TASK OBJECTIVE | Show each line of the data below in which "room" occurs.

═════ MATERIAL PROVIDED ═════

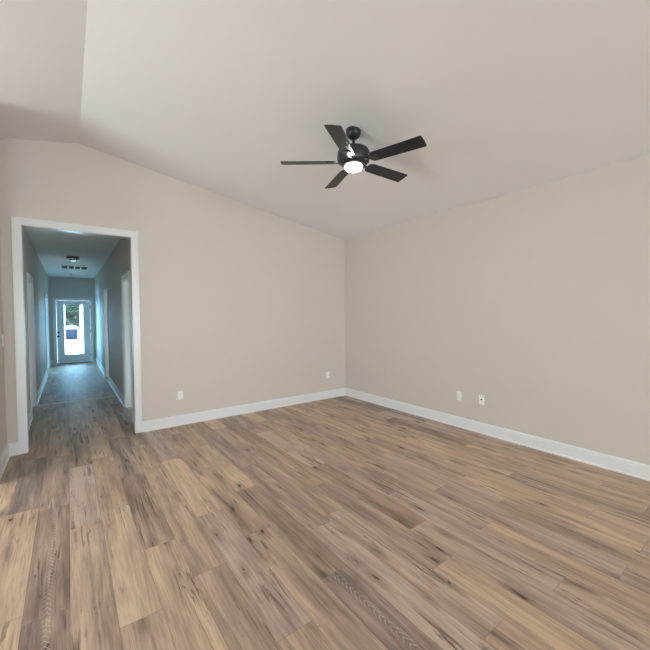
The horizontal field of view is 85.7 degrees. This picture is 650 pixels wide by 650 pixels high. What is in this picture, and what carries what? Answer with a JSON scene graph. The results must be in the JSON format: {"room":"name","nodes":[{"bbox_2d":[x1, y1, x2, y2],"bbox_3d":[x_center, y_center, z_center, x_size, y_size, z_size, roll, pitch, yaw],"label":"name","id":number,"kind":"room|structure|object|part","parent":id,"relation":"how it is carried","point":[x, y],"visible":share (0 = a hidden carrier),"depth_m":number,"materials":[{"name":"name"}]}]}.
{"room":"empty living room","nodes":[
{"label":"empty living room","id":0,"kind":"room"},
{"bbox_2d":[0,247,6,456],"bbox_3d":[-3.190,-0.251,3.310,0.120,3.307,0.818,-2,2,-36],"label":"wall","id":1,"kind":"structure","parent":0,"point":[3,433],"depth_m":3.58,"materials":[{"name":"beige paint"}]},
{"bbox_2d":[0,444,9,479],"bbox_3d":[-3.119,1.333,3.397,0.026,0.135,0.818,-2,2,-36],"label":"baseboard","id":2,"kind":"structure","parent":1,"relation":"attached to","point":[5,456],"depth_m":3.46,"materials":[{"name":"white paint"}]},
{"bbox_2d":[22,228,50,413],"bbox_3d":[-6.012,-0.054,7.312,0.120,2.734,8.726,-2,2,-36],"label":"wall","id":3,"kind":"structure","parent":0,"point":[33,265],"depth_m":6.55,"materials":[{"name":"beige paint"}]},
{"bbox_2d":[27,273,36,415],"bbox_3d":[-4.625,0.296,5.446,0.139,2.117,0.894,-2,2,-36],"label":"door frame","id":4,"kind":"structure","parent":3,"relation":"attached to","point":[30,290],"depth_m":5.76,"materials":[{"name":"white paint"}]},
{"bbox_2d":[28,360,51,427],"bbox_3d":[-5.944,1.243,7.391,0.026,0.135,8.726,-2,2,-36],"label":"baseboard","id":5,"kind":"structure","parent":3,"relation":"attached to","point":[30,417],"depth_m":6.46,"materials":[{"name":"white paint"}]},
{"bbox_2d":[44,292,49,373],"bbox_3d":[-7.603,0.205,9.511,0.139,2.117,1.654,-2,2,-36],"label":"door frame","id":6,"kind":"structure","parent":3,"relation":"attached to","point":[45,293],"depth_m":10.12,"materials":[{"name":"white paint"}]},
{"bbox_2d":[48,276,95,359],"bbox_3d":[-8.104,-0.148,11.280,1.433,2.734,0.150,-2,2,-36],"label":"wall","id":7,"kind":"structure","parent":0,"point":[58,287],"depth_m":11.13,"materials":[{"name":"beige paint"}]},
{"bbox_2d":[56,301,90,363],"bbox_3d":[-8.050,0.217,11.258,0.886,1.981,0.106,-2,2,-36],"label":"door","id":8,"kind":"structure","parent":7,"relation":"in","point":[86,357],"depth_m":11.24,"materials":[{"name":"white paint"}]},
{"bbox_3d":[-8.059,0.144,11.258,0.584,1.670,0.014,-2,2,-36],"label":"glass frame","id":9,"kind":"part","parent":8,"relation":"part of","materials":[{"name":"white paint"}]},
{"bbox_2d":[52,298,94,363],"bbox_3d":[-8.082,0.177,11.291,1.052,2.082,0.169,-2,2,-36],"label":"door frame","id":10,"kind":"structure","parent":7,"relation":"attached to","point":[54,300],"depth_m":11.11,"materials":[{"name":"white paint"}]},
{"bbox_2d":[24,228,120,278],"bbox_3d":[-5.637,-1.484,7.648,7.200,0.100,8.876,-2,2,-36],"label":"ceiling","id":11,"kind":"structure","parent":0,"point":[52,248],"depth_m":6.65,"materials":[{"name":"white paint"}]},
{"bbox_2d":[66,256,78,260],"bbox_3d":[-5.268,-1.383,7.330,0.220,0.090,0.220,-2,2,-36],"label":"ceiling light","id":12,"kind":"object","parent":11,"relation":"attached to","point":[71,258],"visible":1,"depth_m":7.27,"materials":[{"name":"grey metal"}]},
{"bbox_2d":[59,265,88,269],"bbox_3d":[-6.352,-1.457,8.890,0.600,0.012,0.680,-2,2,-36],"label":"ceiling vent","id":13,"kind":"object","parent":11,"relation":"in","point":[61,266],"visible":1,"depth_m":8.87,"materials":[{"name":"white plastic"}]},
{"bbox_2d":[62,266,86,269],"bbox_3d":[-6.352,-1.457,8.890,0.520,0.008,0.604,-2,2,-36],"label":"grille","id":14,"kind":"object","parent":13,"relation":"attached to","point":[63,267],"depth_m":8.89,"materials":[{"name":"white metal"}]},
{"bbox_2d":[94,238,132,395],"bbox_3d":[-4.953,-0.083,8.087,0.120,2.734,8.726,-2,2,-36],"label":"wall","id":15,"kind":"structure","parent":0,"point":[117,264],"depth_m":6.93,"materials":[{"name":"beige paint"}]},
{"bbox_2d":[103,288,108,379],"bbox_3d":[-5.082,0.221,8.259,0.139,2.117,0.894,-2,2,-36],"label":"door frame","id":16,"kind":"structure","parent":15,"relation":"attached to","point":[105,296],"depth_m":8.52,"materials":[{"name":"white paint"}]},
{"bbox_2d":[95,358,133,422],"bbox_3d":[-5.002,1.217,8.080,0.026,0.135,8.726,-2,2,-36],"label":"baseboard","id":17,"kind":"structure","parent":15,"relation":"attached to","point":[118,393],"depth_m":6.84,"materials":[{"name":"white paint"}]},
{"bbox_2d":[121,271,132,410],"bbox_3d":[-2.967,0.285,5.371,0.139,2.117,0.894,-2,2,-36],"label":"door frame","id":18,"kind":"structure","parent":15,"relation":"attached to","point":[125,279],"depth_m":5.65,"materials":[{"name":"white paint"}]},
{"bbox_2d":[0,138,344,443],"bbox_3d":[-2.856,-0.357,4.134,7.888,3.469,0.120,-2,2,-36],"label":"wall","id":19,"kind":"structure","parent":0,"point":[241,303],"depth_m":4.87,"materials":[{"name":"beige paint"}]},
{"bbox_2d":[11,216,141,454],"bbox_3d":[-2.855,0.109,4.133,1.193,2.537,0.139,-2,2,-36],"label":"door frame","id":20,"kind":"structure","parent":19,"relation":"attached to","point":[17,223],"depth_m":3.84,"materials":[{"name":"white paint"}]},
{"bbox_2d":[8,388,344,455],"bbox_3d":[-1.491,1.274,5.079,4.642,0.135,0.026,-2,2,-36],"label":"baseboard","id":21,"kind":"structure","parent":19,"relation":"attached to","point":[161,423],"depth_m":5.13,"materials":[{"name":"white paint"}]},
{"bbox_2d":[177,391,182,399],"bbox_3d":[-1.958,0.950,4.740,0.070,0.115,0.010,-2,2,-36],"label":"wall outlet","id":22,"kind":"object","parent":19,"relation":"attached to","point":[179,393],"visible":1,"depth_m":4.74,"materials":[{"name":"white plastic"}]},
{"bbox_2d":[0,362,649,649],"bbox_3d":[-1.688,1.415,2.477,8.460,0.001,24.500,-2,2,-36],"label":"floor","id":23,"kind":"structure","parent":0,"point":[341,522],"depth_m":2.32,"materials":[{"name":"brown wood"}]},
{"bbox_2d":[36,396,115,405],"bbox_3d":[-4.323,1.327,6.167,1.193,0.010,0.050,-2,2,-36],"label":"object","id":24,"kind":"structure","parent":23,"relation":"on","point":[109,396],"depth_m":6.13,"materials":[{"name":"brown wood"}]},
{"bbox_2d":[0,0,649,239],"bbox_3d":[1.000,-1.621,-1.183,8.128,0.907,13.208,-2,2,-36],"label":"ceiling","id":25,"kind":"structure","parent":0,"point":[504,97],"depth_m":2.72,"materials":[{"name":"white paint"}]},
{"bbox_2d":[280,125,426,188],"bbox_3d":[0.298,-1.598,3.226,1.238,0.367,1.294,-2,2,-36],"label":"ceiling fan","id":26,"kind":"object","parent":25,"relation":"hanging from","point":[353,157],"visible":1,"depth_m":3.11,"materials":[{"name":"black metal"}]},
{"bbox_3d":[-0.155,-1.481,3.204,0.501,0.007,0.136,0,15,0],"label":"blade","id":27,"kind":"part","parent":26,"relation":"part of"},
{"bbox_3d":[0.134,-1.494,3.598,0.136,0.007,0.501,-15,6,-17],"label":"blade","id":28,"kind":"part","parent":26,"relation":"part of","materials":[{"name":"black wood"}]},
{"bbox_3d":[0.131,-1.472,2.808,0.136,0.007,0.501,14,6,17],"label":"blade","id":29,"kind":"part","parent":26,"relation":"part of","materials":[{"name":"black wood"}]},
{"bbox_3d":[0.598,-1.493,3.446,0.501,0.007,0.136,-2,-11,-36],"label":"blade","id":30,"kind":"part","parent":26,"relation":"part of","materials":[{"name":"black wood"}]},
{"bbox_3d":[0.596,-1.480,2.957,0.501,0.007,0.136,1,-11,36],"label":"blade","id":31,"kind":"part","parent":26,"relation":"part of","materials":[{"name":"black wood"}]},
{"bbox_2d":[344,155,649,464],"bbox_3d":[4.243,-0.013,1.227,0.120,2.836,13.208,-2,2,-36],"label":"wall","id":32,"kind":"structure","parent":0,"point":[534,302],"depth_m":3.88,"materials":[{"name":"beige paint"}]},
{"bbox_2d":[457,391,460,400],"bbox_3d":[1.745,0.923,4.567,0.010,0.115,0.070,-2,2,-36],"label":"wall outlet","id":33,"kind":"object","parent":32,"relation":"attached to","point":[458,392],"visible":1,"depth_m":4.57,"materials":[{"name":"white plastic"}]},
{"bbox_2d":[479,395,483,404],"bbox_3d":[1.923,0.923,4.315,0.019,0.115,0.070,-2,2,-36],"label":"cable plate","id":34,"kind":"object","parent":32,"relation":"attached to","point":[481,397],"visible":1,"depth_m":4.32,"materials":[{"name":"white plastic"}]},
{"bbox_2d":[345,388,649,480],"bbox_3d":[4.194,1.338,1.222,0.026,0.135,12.968,-2,2,-36],"label":"baseboard","id":35,"kind":"structure","parent":32,"relation":"attached to","point":[609,462],"depth_m":3.92,"materials":[{"name":"white paint"}]},
{"label":"outside","id":36,"kind":"structure","parent":0,"visible":0},
{"bbox_2d":[57,328,79,354],"bbox_3d":[-21.835,0.918,29.876,28.000,0.100,46.036,-2,2,-36],"label":"ground","id":37,"kind":"structure","parent":36,"point":[73,345],"depth_m":18.93,"materials":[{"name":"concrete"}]},
{"bbox_2d":[64,305,66,354],"bbox_3d":[-10.176,-0.370,13.614,0.190,3.200,0.190,-2,2,-36],"label":"porch post","id":38,"kind":"object","parent":37,"relation":"on","point":[64,305],"visible":0.23,"depth_m":13.61,"materials":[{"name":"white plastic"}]},
{"bbox_2d":[56,305,79,328],"bbox_3d":[-20.609,-2.299,28.234,4.729,6.404,4.703,-2,2,-36],"label":"tree","id":39,"kind":"object","parent":37,"relation":"on","point":[72,317],"visible":0.09,"depth_m":27.45,"materials":[{"name":"green plant"}]},
{"bbox_2d":[66,325,77,339],"bbox_3d":[-17.585,0.499,24.323,0.800,0.980,0.680,-2,2,-36],"label":"storage box","id":40,"kind":"object","parent":37,"relation":"on","point":[71,330],"visible":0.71,"depth_m":24.08,"materials":[{"name":"blue"}]},
{"bbox_3d":[-17.588,0.140,24.313,0.800,0.260,0.680,-2,2,-36],"label":"lid","id":41,"kind":"part","parent":40,"relation":"part of","materials":[{"name":"white plastic"}]},
{"bbox_2d":[79,305,83,353],"bbox_3d":[-9.640,-0.385,14.007,0.310,3.200,0.310,-2,2,-36],"label":"porch post","id":42,"kind":"object","parent":37,"relation":"on","point":[80,306],"visible":0.22,"depth_m":13.87,"materials":[{"name":"white plastic"}]}
]}

═════

SOLUTION TO THIS EXERCISE |
The horizontal field of view is 85.7 degrees. This picture is 650 pixels wide by 650 pixels high. What is in this picture, and what carries what? Answer with a JSON scene graph. The results must be in the JSON format: {"room":"name","nodes":[{"bbox_2d":[x1, y1, x2, y2],"bbox_3d":[x_center, y_center, z_center, x_size, y_size, z_size, roll, pitch, yaw],"label":"name","id":number,"kind":"room|structure|object|part","parent":id,"relation":"how it is carried","point":[x, y],"visible":share (0 = a hidden carrier),"depth_m":number,"materials":[{"name":"name"}]}]}.
{"room":"empty living room","nodes":[
{"label":"empty living room","id":0,"kind":"room"},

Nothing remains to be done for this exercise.